That's actually a quote by David Mermin.


----------



## jeffbobs (Jan 27, 2012)

yeah but the real question is, what would it taste like?


----------



## ShadoWolf (Jun 5, 2012)

Tristan427 said:


> While I am happy they figured this out, this could be bad for my avatar.


I need your avatar :O 
But I probably won't believe it just yet...


----------



## Stelmaria (Sep 30, 2011)

I had no idea what they were on about when reading the new scientist article.

The actual journal article is here:
http://www.nature.com/nature/journal/v490/n7418/full/nature11505.html

Here is the actual abstract:


> Abstract
> The act of measurement bridges the quantum and classical worlds by projecting a superposition of possible states into a single (probabilistic) outcome. The timescale of this 'instantaneous' process can be stretched using weak measurements, such that it takes the form of a gradual random walk towards a final state.
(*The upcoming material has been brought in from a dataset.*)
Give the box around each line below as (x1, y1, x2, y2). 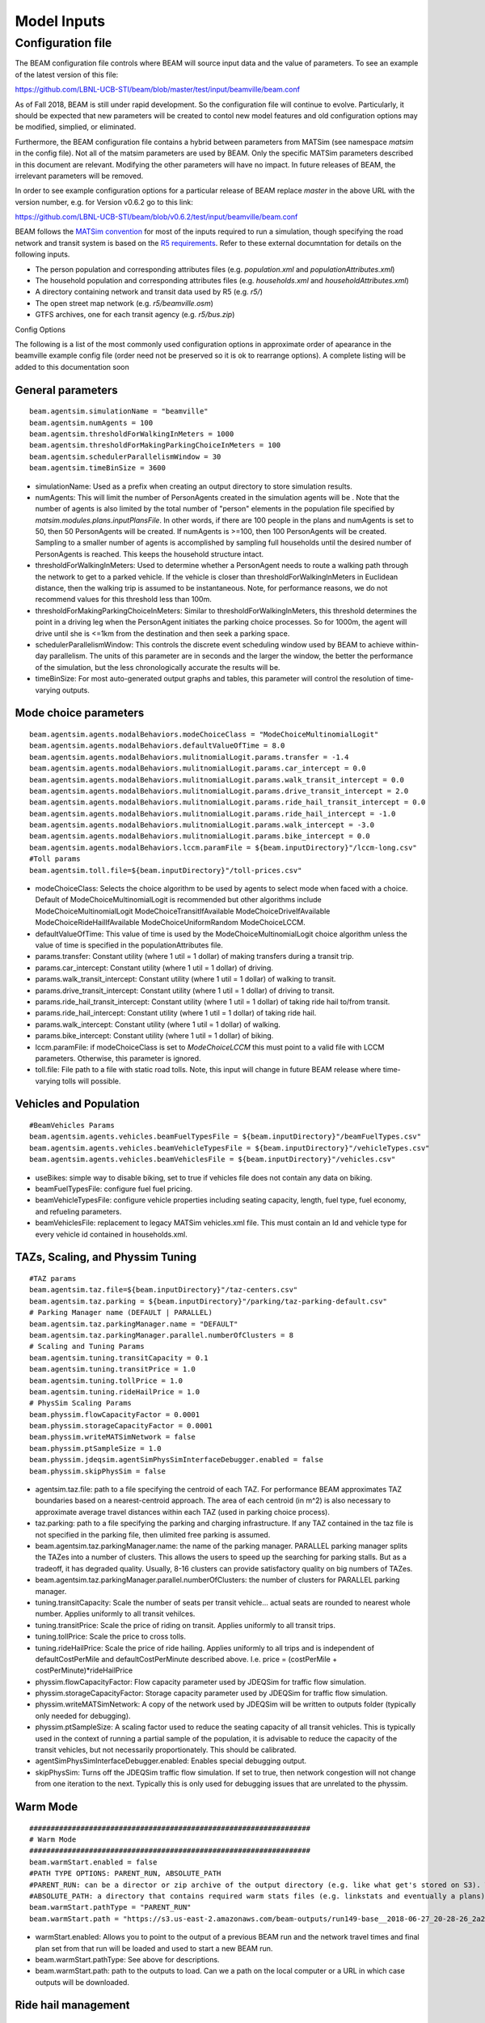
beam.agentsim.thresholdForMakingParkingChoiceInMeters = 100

Remarkably, the interim measurement record is sufficient to continuously track and steer the quantum state using feedback. Here we implement quantum feedback control in a solid-state system, namely a superconducting quantum bit (qubit) coupled to a microwave cavity. A weak measurement of the qubit is implemented by probing the cavity with microwave photons, maintaining its average occupation at less than one photon. These photons are then directed to a high-bandwidth, quantum-noise-limited amplifier, which allows real-time monitoring of the state of the cavity (and, hence, that of the qubit) with high fidelity. We demonstrate quantum feedback control by inhibiting the decay of Rabi oscillations, allowing them to persist indefinitely. Such an ability permits the active suppression of decoherence and enables a method of quantum error correction based on weak continuous measurements. Other applications include quantum state stabilization, entanglement generation using measurement, state purification and adaptive measurements.


I think the point is that they didn't 'collapse the wavefunction', but rather _prolong_ its state, which is interesting as that is one of the key limitations preventing quantum computers etc from being useful.

I still don't fully understand, because by measuring and then correcting, it is still a probabilistic process, there is still actually no guarantee that it is in the same superposition.


----------



## wuliheron (Sep 5, 2011)

Snow Leopard said:


> I think the point is that they didn't 'collapse the wavefunction', but rather _prolong_ its state, which is interesting as that is one of the key limitations preventing quantum computers etc from being useful.
> 
> I still don't fully understand, because by measuring and then correcting, it is still a probabilistic process, there is still actually no guarantee that it is in the same superposition.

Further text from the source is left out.